Arnold said that resistance training was more than just lifting a weight from point A to point B. In his words: "The weights are just a means to an end. How well you contract the muscles is what training is all about."

To maximize muscle development, he talked about developing a strong "mind-muscle connection" where he'd visualize the muscle being trained and feel it working through a complete range of motion during each rep. While it may sound hokey, research shows that the mind-muscle connection can significantly improve muscle recruitment.

The Study

Researchers had a group of subjects perform two sets of lat pulldowns with only basic instruction. Then, after a period of rest, the subjects performed a couple of additional sets, only this time they received instruction on how to emphasize the latissimus dorsi while de-emphasizing the biceps.

The results? Muscle activity in the lats, as measured by EMG, was significantly increased in sets performed with a mind-muscle connection.

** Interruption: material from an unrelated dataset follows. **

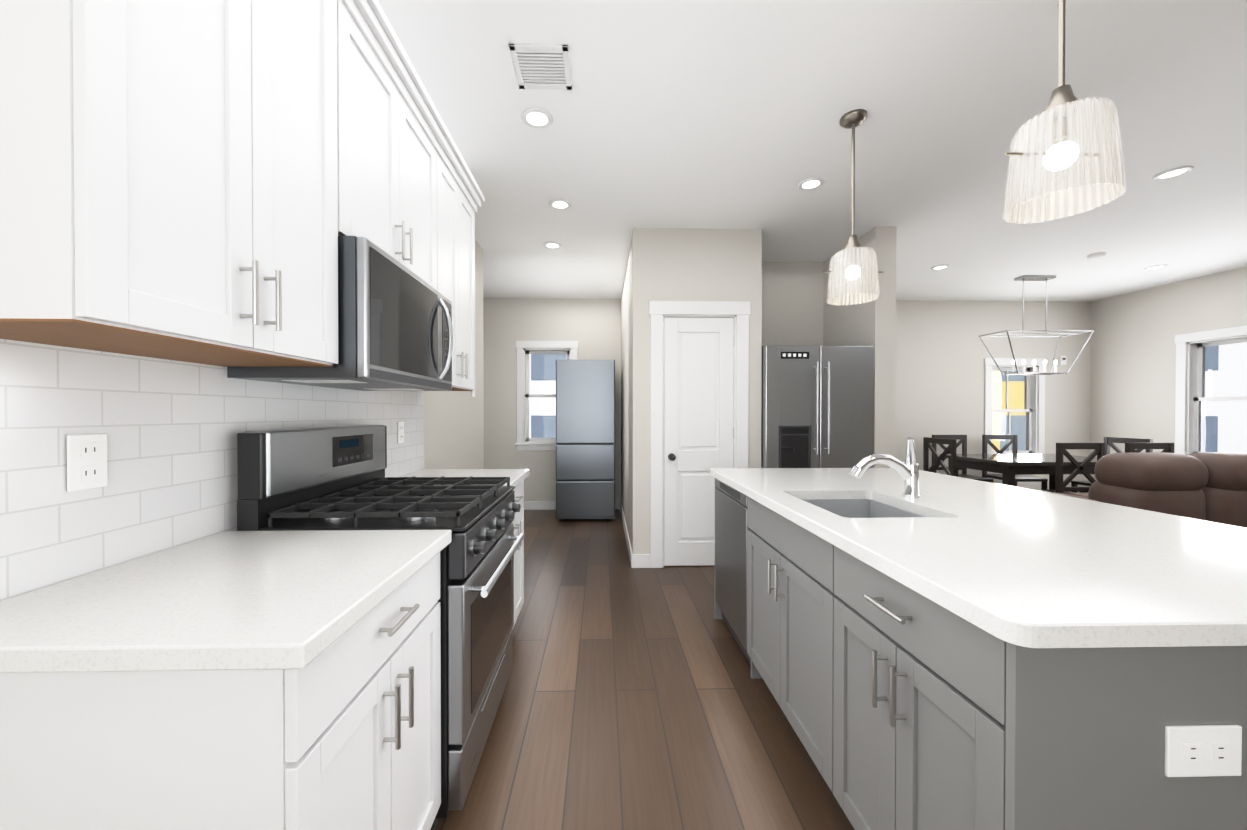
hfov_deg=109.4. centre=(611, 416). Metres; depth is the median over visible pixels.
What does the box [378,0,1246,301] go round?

In other words, simply concentrating on the target musculature resulted in greater activation of this muscle.

How to Develop It

Here's how to apply the technique for optimal effect. Rather than thinking about where you feel a muscular stimulus, think about where you're SUPPOSED to feel the stimulus. In the example of the lat pulldown, you must focus on pulling the weight down using only the muscles in your back. Continue with this thought process until you reach the bottom phase of the movement and then squeeze your shoulder blades together, feeling a distinct contraction in your lats.

On the eccentric (negative) portion of the rep, force your lats to resist the gravitational force of the weight so that the muscles lengthen in a controlled fashion. When you approach the starting point of the exercise, you should feel a complete stretch in the lats, and, without hesitation, proceed to the next rep by repeating the process. Keeping your mental focus channeled in this manner will direct the majority of stress to the target muscles of your back, thereby maximizing stimulation.

Multiple studies have emerged for other muscle groups such as the abs and glutes, all showing the same thing – concentrated effort increases neural activation to the intended musculature. Don't get discouraged if it takes longer to develop a mental link with certain muscles than others. It's generally easier to mentally connect with the muscles of the arms and legs than it is with those of the torso. With practice and patience, you'll develop a connection with all the muscles in your body.